I'm seeing a weird issue on kubernetes and I'm not sure how to debug it. The k8s environment was installed by kube-up for vsphere using the 2016-01-08 kube.vmdk
The symptom is that the dns for a container in a pod is not working correctly. When I logon to the kube-dns service to check the settings everything looks correct.
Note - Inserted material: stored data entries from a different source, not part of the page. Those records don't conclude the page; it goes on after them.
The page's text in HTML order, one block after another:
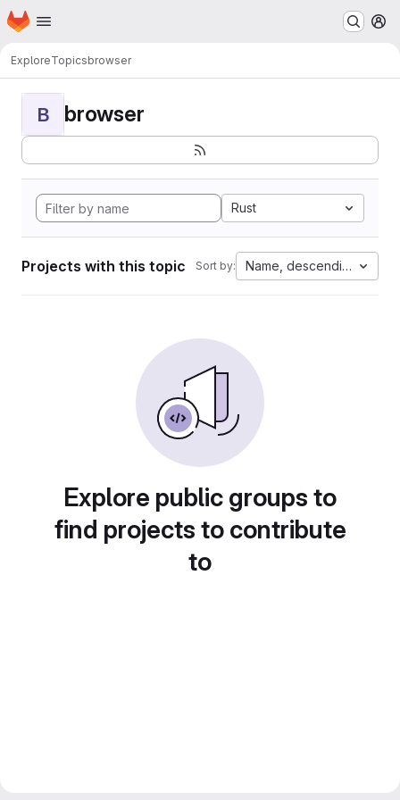
Skip to main content
Homepage
ExploreTopicsbrowser
B browser
Rust
Projects with this topic Sort by: Name, descending
Explore public groups to
find projects to contribute
to
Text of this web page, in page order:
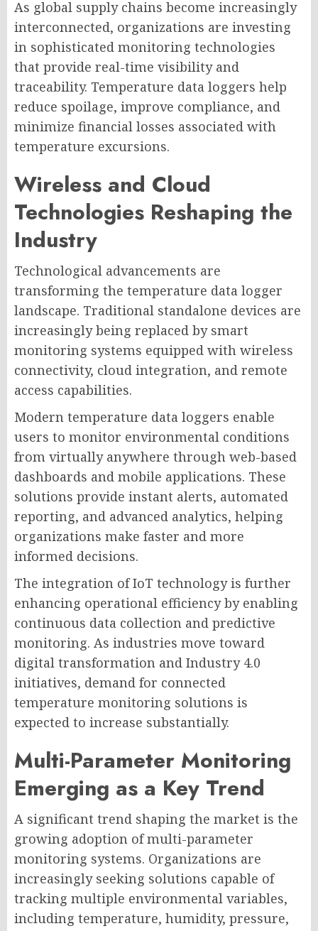
As global supply chains become increasingly
interconnected, organizations are investing
in sophisticated monitoring technologies
that provide real-time visibility and
traceability. Temperature data loggers help
reduce spoilage, improve compliance, and
minimize financial losses associated with
temperature excursions.
Wireless and Cloud
Technologies Reshaping the
Industry
Technological advancements are
transforming the temperature data logger
landscape. Traditional standalone devices are
increasingly being replaced by smart
monitoring systems equipped with wireless
connectivity, cloud integration, and remote
access capabilities.
Modern temperature data loggers enable
users to monitor environmental conditions
from virtually anywhere through web-based
dashboards and mobile applications. These
solutions provide instant alerts, automated
reporting, and advanced analytics, helping
organizations make faster and more
informed decisions.
The integration of IoT technology is further
enhancing operational efficiency by enabling
continuous data collection and predictive
monitoring. As industries move toward
digital transformation and Industry 4.0
initiatives, demand for connected
temperature monitoring solutions is
expected to increase substantially.
Multi-Parameter Monitoring
Emerging as a Key Trend
A significant trend shaping the market is the
growing adoption of multi-parameter
monitoring systems. Organizations are
increasingly seeking solutions capable of
tracking multiple environmental variables,
including temperature, humidity, pressure,

When I ping outside the local network it works as it should but when I ping inside my local network it cannot reach any of the hosts.
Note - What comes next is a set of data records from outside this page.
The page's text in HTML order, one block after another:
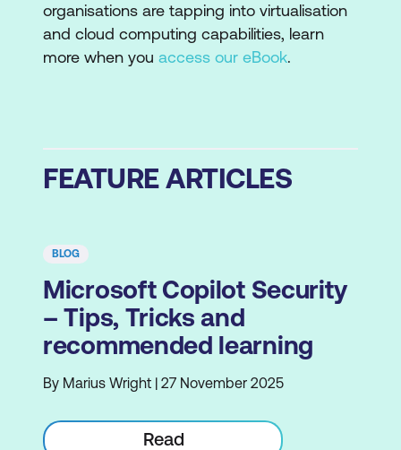
organisations are tapping into virtualisation
and cloud computing capabilities, learn
more when you access our eBook.
FEATURE ARTICLES
BLOG
Microsoft Copilot Security
– Tips, Tricks and
recommended learning
By Marius Wright | 27 November 2025
Read
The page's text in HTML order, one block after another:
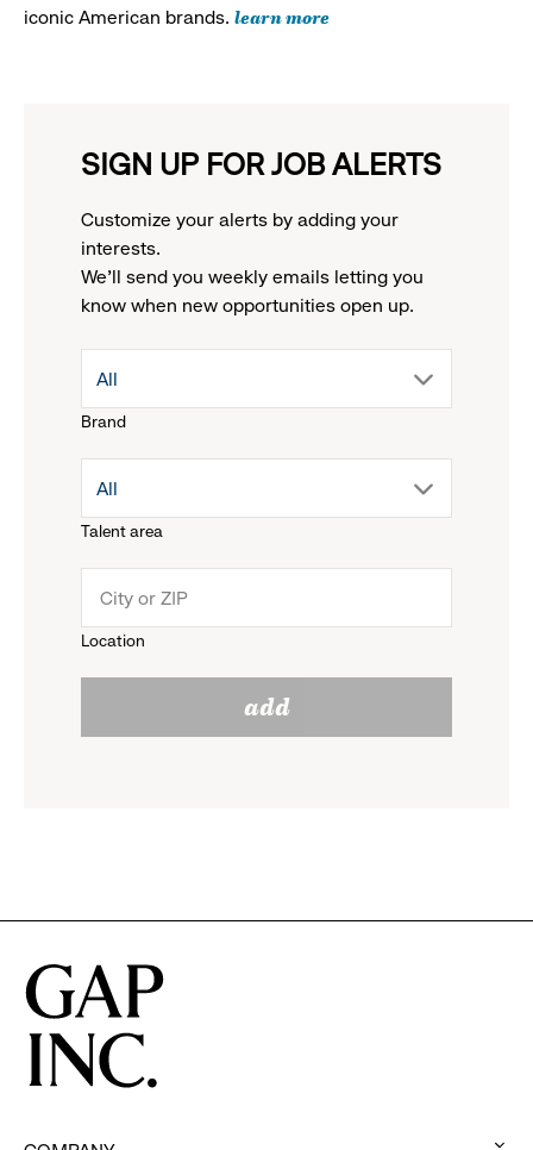
iconic American brands. learn more
SIGN UP FOR JOB ALERTS
Customize your alerts by adding your
interests.
We'll send you weekly emails letting you
know when new opportunities open up.
Brand
drop
menu.
reveal
options.
All
Talent area
drop
menu.
All
Location
add
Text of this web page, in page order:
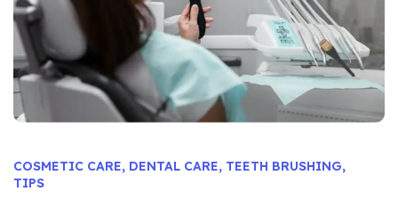
COSMETIC CARE, DENTAL CARE, TEETH BRUSHING,
TIPS
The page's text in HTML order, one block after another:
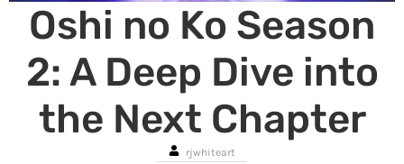
Oshi no Ko Season
2: A Deep Dive into
the Next Chapter
rjwhiteart
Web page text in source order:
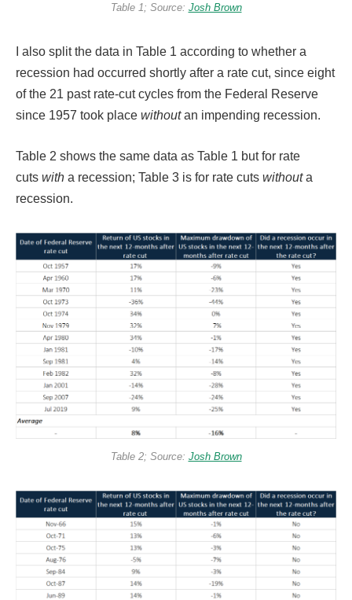
Table 1; Source: Josh Brown
I also split the data in Table 1 according to whether a
recession had occurred shortly after a rate cut, since eight
of the 21 past rate-cut cycles from the Federal Reserve
since 1957 took place withoutan impending recession.
Table 2 shows the same data as Table 1 but for rate
cuts with a recession; Table 3 is for rate cuts withouta
recession.
Table 2; Source: Josh Brown
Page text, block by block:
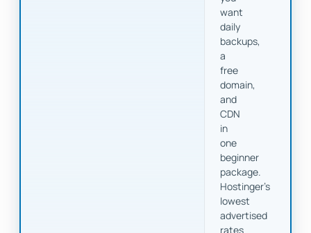
want
daily
backups,
a
free
domain,
and
CDN
in
one
beginner
package.
Hostinger's
lowest
advertised
rates
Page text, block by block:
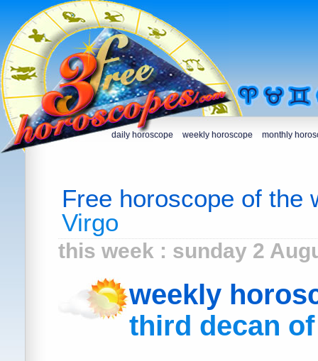
daily horoscope weekly horoscope monthly
Free horoscope of the
Virgo
this week : sunday 2
weekly
third decan
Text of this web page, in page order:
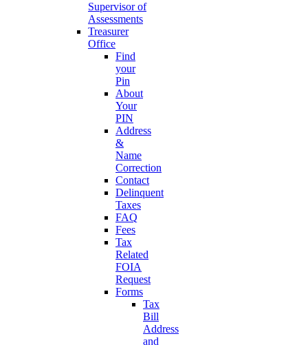
Supervisor of
Assessments
Treasurer
Office
Find
your
Pin
About
Your
PIN
Address
&
Name
Correction
Contact
Delinquent
Taxes
FAQ
Fees
Tax
Related
FOIA
Request
Forms
Tax
Bill
Address
and
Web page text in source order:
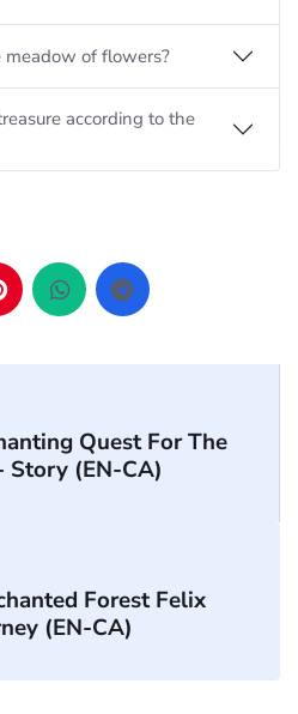
of flowers?
according to the
Quest For The
Story (EN-CA)
Forest Felix
(EN-CA)
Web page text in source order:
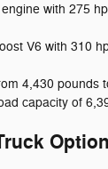
with 275
V6 with 310
4,430 pounds
capacity of
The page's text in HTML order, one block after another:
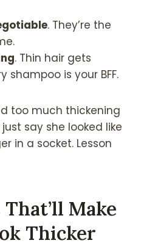
. They’re the
. Thin hair gets
shampoo is your BFF.
too much thickening
say she looked like
in a socket. Lesson
Make
Thicker
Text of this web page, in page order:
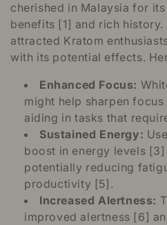
cherished in Malaysia for
benefits [1] and rich history.
attracted Kratom
with its potential effects.
Enhanced Focus:
might help sharpen
aiding in tasks that
Sustained Energy:
boost in energy levels
potentially reducing
productivity [5].
Increased Alertness:
improved alertness [6]
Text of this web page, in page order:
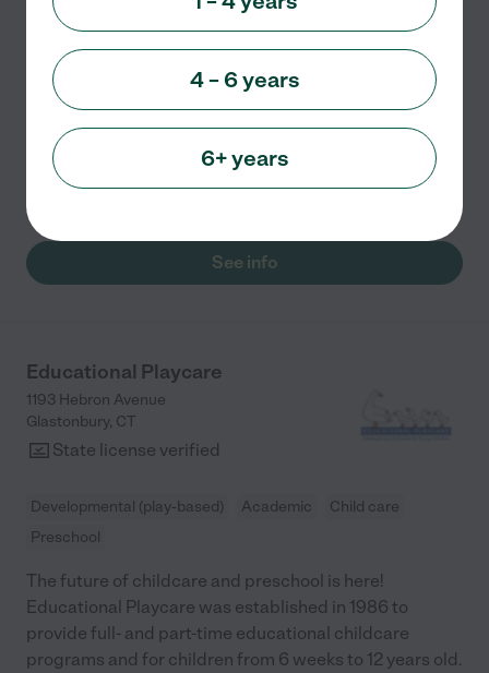
Developmental (play-based) Outdoor/nature
Little House in the Country is a privately owned
Christian-based Preschool and Childcare Center. We
are able to care for children between the ages of 6
weeks and 12 years of age. Here at Little House, we
...
read more
See info
Educational Playcare
1193 Hebron Avenue
Glastonbury, CT
State license verified
Developmental (play-based) Academic
Child care
Preschool
The future of childcare and preschool is here!
Educational Playcare was established in 1986 to
provide full- and part-time educational childcare
programs and for children from 6 weeks to 12 years old.
4 – 6 years
6+ years
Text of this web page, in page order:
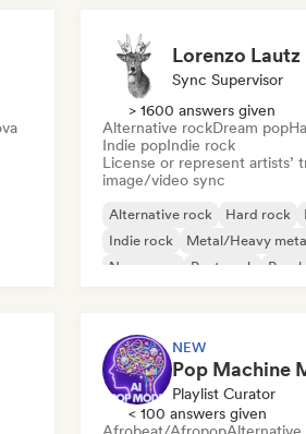
Lorenzo Lautz
Sync Supervisor
> 1600 answers given
Alternative rockDream pop
Indie popIndie rock
License or represent artists’
image/video sync
Alternative rock Hard rock
Indie rock
Metal/Heavy
New wave
Post punk
NEW
Playlist Curator
< 100 answers given
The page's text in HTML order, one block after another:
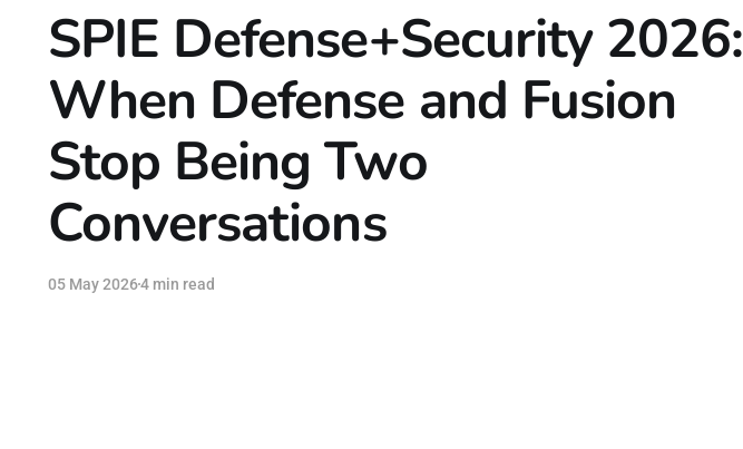
SPIE Defense+Security 2026:
When Defense and Fusion
Stop Being Two
Conversations
05 May 20264 min read
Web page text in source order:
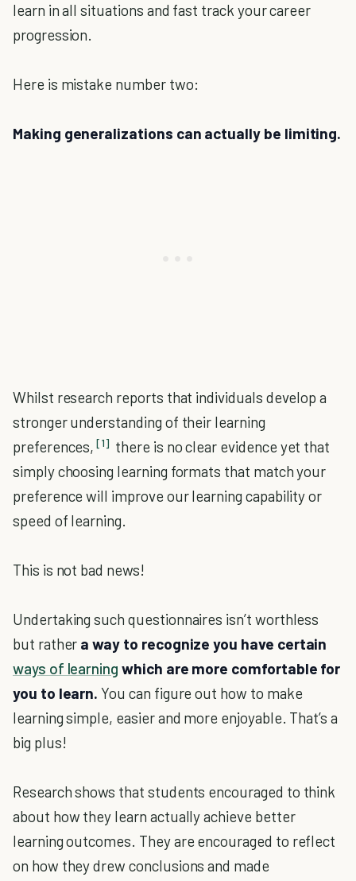
learn in all situations and fast track your career
progression.
Here is mistake number two:
Making generalizations can actually be limiting.
Whilst research reports that individuals develop a
stronger understanding of their learning
preferences, [1] there is no clear evidence yet that
simply choosing learning formats that match your
preference will improve our learning capability or
speed of learning.
This is not bad news!
Undertaking such questionnaires isn’t worthless
but rather a way to recognize you have certain
ways of learning which are more comfortable for
you to learn. You can figure out how to make
learning simple, easier and more enjoyable. That’s a
big plus!
Research shows that students encouraged to think
about how they learn actually achieve better
learning outcomes. They are encouraged to reflect
on how they drew conclusions and made

For the following my host network is 10.1.1.x, the gateway / dns server is 10.1.1.1.
(I can ping outside the network by ip and I can ping the gateway just fine. dns isn't working since the nameserver is unreachable)
kube@kubernetes-master:~$ kubectl --namespace=kube-system exec -ti kube-dns-v20-in2me -- /bin/sh
/ # cat /etc/resolv.conf
nameserver 10.1.1.1
options ndots:5
/ # ping google.com
^C
/ # ping 8.8.8.8
PING 8.8.8.8 (8.8.8.8): 56 data bytes
64 bytes from 8.8.8.8: seq=0 ttl=54 time=13.542 ms
64 bytes from 8.8.8.8: seq=1 ttl=54 time=13.862 ms
^C
--- 8.8.8.8 ping statistics ---
2 packets transmitted, 2 packets received, 0% packet loss
round-trip min/avg/max = 13.542/13.702/13.862 ms
/ # ping 10.1.1.1
PING 10.1.1.1 (10.1.1.1): 56 data bytes
^C
--- 10.1.1.1 ping statistics ---
4 packets transmitted, 0 packets received, 100% packet loss
/ # netstat -r
Kernel IP routing table
Destination Gateway Genmask Flags MSS Window irtt Iface
default 10.244.2.1 0.0.0.0 UG 0 0 0 eth0
10.244.2.0 * 255.255.255.0 U 0 0 0 eth0
/ # ping 10.244.2.1
PING 10.244.2.1 (10.244.2.1): 56 data bytes
64 bytes from 10.244.2.1: seq=0 ttl=64 time=0.249 ms
64 bytes from 10.244.2.1: seq=1 ttl=64 time=0.091 ms
^C
--- 10.244.2.1 ping statistics ---
2 packets transmitted, 2 packets received, 0% packet loss
round-trip min/avg/max = 0.091/0.170/0.249 ms
kube@kubernetes-master:~$ netstat -r
Kernel IP routing table
Destination Gateway Genmask Flags MSS Window irtt Iface
default 10.1.1.1 0.0.0.0 UG 0 0 0 eth0
10.1.1.0 * 255.255.255.0 U 0 0 0 eth0
10.244.0.0 kubernetes-mini 255.255.255.0 UG 0 0 0 eth0
10.244.1.0 kubernetes-mini 255.255.255.0 UG 0 0 0 eth0
10.244.2.0 kubernetes-mini 255.255.255.0 UG 0 0 0 eth0
10.244.3.0 kubernetes-mini 255.255.255.0 UG 0 0 0 eth0
10.246.0.0 * 255.255.255.0 U 0 0 0 cbr0
172.17.0.0 * 255.255.0.0 U 0 0 0 docker0
kube@kubernetes-master:~$ ping 10.1.1.1
PING 10.1.1.1 (10.1.1.1) 56(84) bytes of data.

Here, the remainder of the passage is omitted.